- **What to produce**:
In your copy, leave out the pictures and reproduce the listing below exactly.

::::

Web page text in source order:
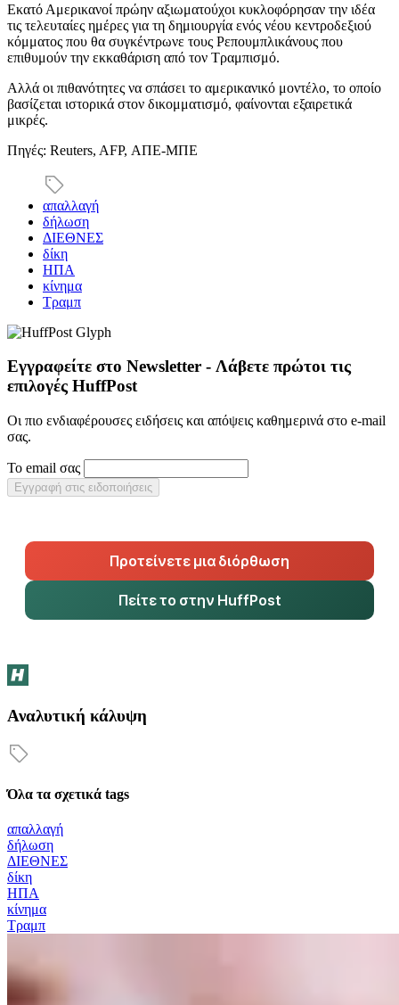
Εκατό Αμερικανοί πρώην αξιωματούχοι κυκλοφόρησαν την ιδέα
τις τελευταίες ημέρες για τη δημιουργία ενός νέου κεντροδεξιού
κόμματος που θα συγκέντρωνε τους Ρεπουμπλικάνους που
επιθυμούν την εκκαθάριση από τον Τραμπισμό.
Αλλά οι πιθανότητες να σπάσει το αμερικανικό μοντέλο, το οποίο
βασίζεται ιστορικά στον δικομματισμό, φαίνονται εξαιρετικά
μικρές.
Πηγές: Reuters, AFP, ΑΠΕ-ΜΠΕ
απαλλαγή
δήλωση
ΔΙΕΘΝΕΣ
δίκη
ΗΠΑ
κίνημα
Τραμπ
Εγγραφείτε στο Newsletter - Λάβετε πρώτοι τις
επιλογές HuffPost
Οι πιο ενδιαφέρουσες ειδήσεις και απόψεις καθημερινά στο e-mail
σας.
Το email σας
Εγγραφή στις ειδοποιήσεις
Προτείνετε μια διόρθωση
Πείτε το στην HuffPost
Αναλυτική κάλυψη
Όλα τα σχετικά tags
απαλλαγή
δήλωση
ΔΙΕΘΝΕΣ
δίκη
ΗΠΑ
κίνημα
Τραμπ
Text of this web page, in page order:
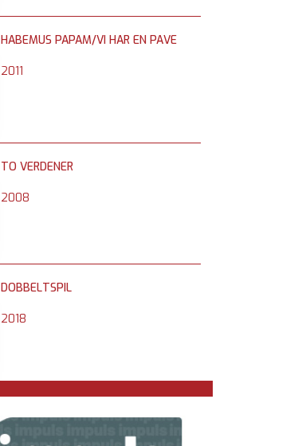
HABEMUS PAPAM/VI HAR EN PAVE
2011
TO VERDENER
2008
DOBBELTSPIL
2018
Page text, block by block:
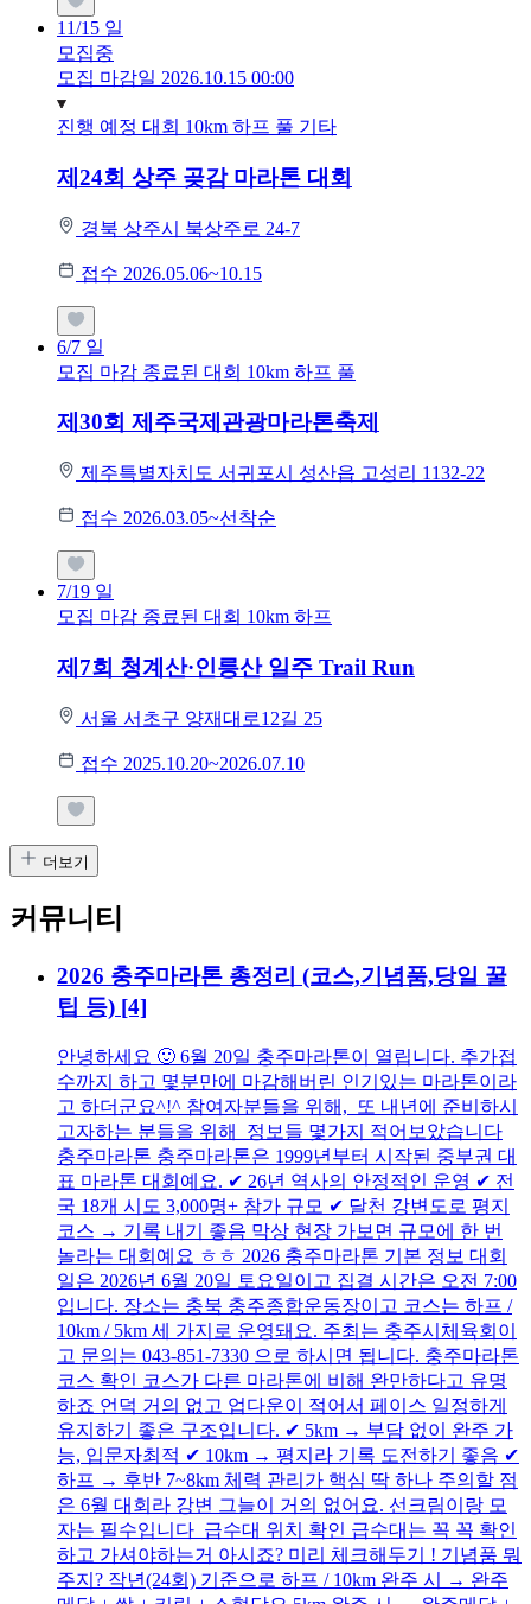
11/15 일
모집중
모집 마감일 2026.10.15 00:00
진행 예정 대회 10km 하프 풀 기타
제24회 상주 곶감 마라톤 대회
경북 상주시 북상주로 24-7
접수 2026.05.06~10.15
6/7 일
모집 마감 종료된 대회 10km 하프 풀
제30회 제주국제관광마라톤축제
제주특별자치도 서귀포시 성산읍 고성리 1132-22
접수 2026.03.05~선착순
7/19 일
모집 마감 종료된 대회 10km 하프
제7회 청계산·인릉산 일주 Trail Run
서울 서초구 양재대로12길 25
접수 2025.10.20~2026.07.10
더보기
커뮤니티
2026 충주마라톤 총정리 (코스,기념품,당일 꿀
팁 등) [4]
안녕하세요 🙂 6월 20일 충주마라톤이 열립니다. 추가접
수까지 하고 몇분만에 마감해버린 인기있는 마라톤이라
고 하더군요^!^ 참여자분들을 위해, 또 내년에 준비하시
고자하는 분들을 위해 정보들 몇가지 적어보았습니다
충주마라톤 충주마라톤은 1999년부터 시작된 중부권 대
표 마라톤 대회예요. ✔ 26년 역사의 안정적인 운영 ✔ 전
국 18개 시도 3,000명+ 참가 규모 ✔ 달천 강변도로 평지
코스 → 기록 내기 좋음 막상 현장 가보면 규모에 한 번
놀라는 대회예요 ㅎㅎ 2026 충주마라톤 기본 정보 대회
일은 2026년 6월 20일 토요일이고 집결 시간은 오전 7:00
입니다. 장소는 충북 충주종합운동장이고 코스는 하프 /
10km / 5km 세 가지로 운영돼요. 주최는 충주시체육회이
고 문의는 043-851-7330 으로 하시면 됩니다. 충주마라톤
코스 확인 코스가 다른 마라톤에 비해 완만하다고 유명
하죠 언덕 거의 없고 업다운이 적어서 페이스 일정하게
유지하기 좋은 구조입니다. ✔ 5km → 부담 없이 완주 가
능, 입문자최적 ✔ 10km → 평지라 기록 도전하기 좋음 ✔
하프 → 후반 7~8km 체력 관리가 핵심 딱 하나 주의할 점
은 6월 대회라 강변 그늘이 거의 없어요. 선크림이랑 모
자는 필수입니다 급수대 위치 확인 급수대는 꼭 꼭 확인
하고 가셔야하는거 아시죠? 미리 체크해두기 ! 기념품 뭐
주지? 작년(24회) 기준으로 하프 / 10km 완주 시 → 완주
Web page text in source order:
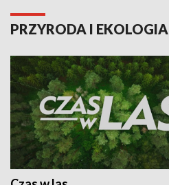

::::

- **Your solution**:
Web page text in source order:
Εκατό Αμερικανοί πρώην αξιωματούχοι κυκλοφόρησαν την ιδέα
τις τελευταίες ημέρες για τη δημιουργία ενός νέου κεντροδεξιού
κόμματος που θα συγκέντρωνε τους Ρεπουμπλικάνους που
επιθυμούν την εκκαθάριση από τον Τραμπισμό.
Αλλά οι πιθανότητες να σπάσει το αμερικανικό μοντέλο, το οποίο
βασίζεται ιστορικά στον δικομματισμό, φαίνονται εξαιρετικά
μικρές.
Πηγές: Reuters, AFP, ΑΠΕ-ΜΠΕ
απαλλαγή
δήλωση
ΔΙΕΘΝΕΣ
δίκη
ΗΠΑ
κίνημα
Τραμπ
Εγγραφείτε στο Newsletter - Λάβετε πρώτοι τις
επιλογές HuffPost
Οι πιο ενδιαφέρουσες ειδήσεις και απόψεις καθημερινά στο e-mail
σας.
Το email σας
Εγγραφή στις ειδοποιήσεις
Προτείνετε μια διόρθωση
Πείτε το στην HuffPost
Αναλυτική κάλυψη
Όλα τα σχετικά tags
απαλλαγή
δήλωση
ΔΙΕΘΝΕΣ
δίκη
ΗΠΑ
κίνημα
Τραμπ
Text of this web page, in page order:
HABEMUS PAPAM/VI HAR EN PAVE
2011
TO VERDENER
2008
DOBBELTSPIL
2018
Page text, block by block:
11/15 일
모집중
모집 마감일 2026.10.15 00:00
진행 예정 대회 10km 하프 풀 기타
제24회 상주 곶감 마라톤 대회
경북 상주시 북상주로 24-7
접수 2026.05.06~10.15
6/7 일
모집 마감 종료된 대회 10km 하프 풀
제30회 제주국제관광마라톤축제
제주특별자치도 서귀포시 성산읍 고성리 1132-22
접수 2026.03.05~선착순
7/19 일
모집 마감 종료된 대회 10km 하프
제7회 청계산·인릉산 일주 Trail Run
서울 서초구 양재대로12길 25
접수 2025.10.20~2026.07.10
더보기
커뮤니티
2026 충주마라톤 총정리 (코스,기념품,당일 꿀
팁 등) [4]
안녕하세요 🙂 6월 20일 충주마라톤이 열립니다. 추가접
수까지 하고 몇분만에 마감해버린 인기있는 마라톤이라
고 하더군요^!^ 참여자분들을 위해, 또 내년에 준비하시
고자하는 분들을 위해 정보들 몇가지 적어보았습니다
충주마라톤 충주마라톤은 1999년부터 시작된 중부권 대
표 마라톤 대회예요. ✔ 26년 역사의 안정적인 운영 ✔ 전
국 18개 시도 3,000명+ 참가 규모 ✔ 달천 강변도로 평지
코스 → 기록 내기 좋음 막상 현장 가보면 규모에 한 번
놀라는 대회예요 ㅎㅎ 2026 충주마라톤 기본 정보 대회
일은 2026년 6월 20일 토요일이고 집결 시간은 오전 7:00
입니다. 장소는 충북 충주종합운동장이고 코스는 하프 /
10km / 5km 세 가지로 운영돼요. 주최는 충주시체육회이
고 문의는 043-851-7330 으로 하시면 됩니다. 충주마라톤
코스 확인 코스가 다른 마라톤에 비해 완만하다고 유명
하죠 언덕 거의 없고 업다운이 적어서 페이스 일정하게
유지하기 좋은 구조입니다. ✔ 5km → 부담 없이 완주 가
능, 입문자최적 ✔ 10km → 평지라 기록 도전하기 좋음 ✔
하프 → 후반 7~8km 체력 관리가 핵심 딱 하나 주의할 점
은 6월 대회라 강변 그늘이 거의 없어요. 선크림이랑 모
자는 필수입니다 급수대 위치 확인 급수대는 꼭 꼭 확인
하고 가셔야하는거 아시죠? 미리 체크해두기 ! 기념품 뭐
주지? 작년(24회) 기준으로 하프 / 10km 완주 시 → 완주
Web page text in source order:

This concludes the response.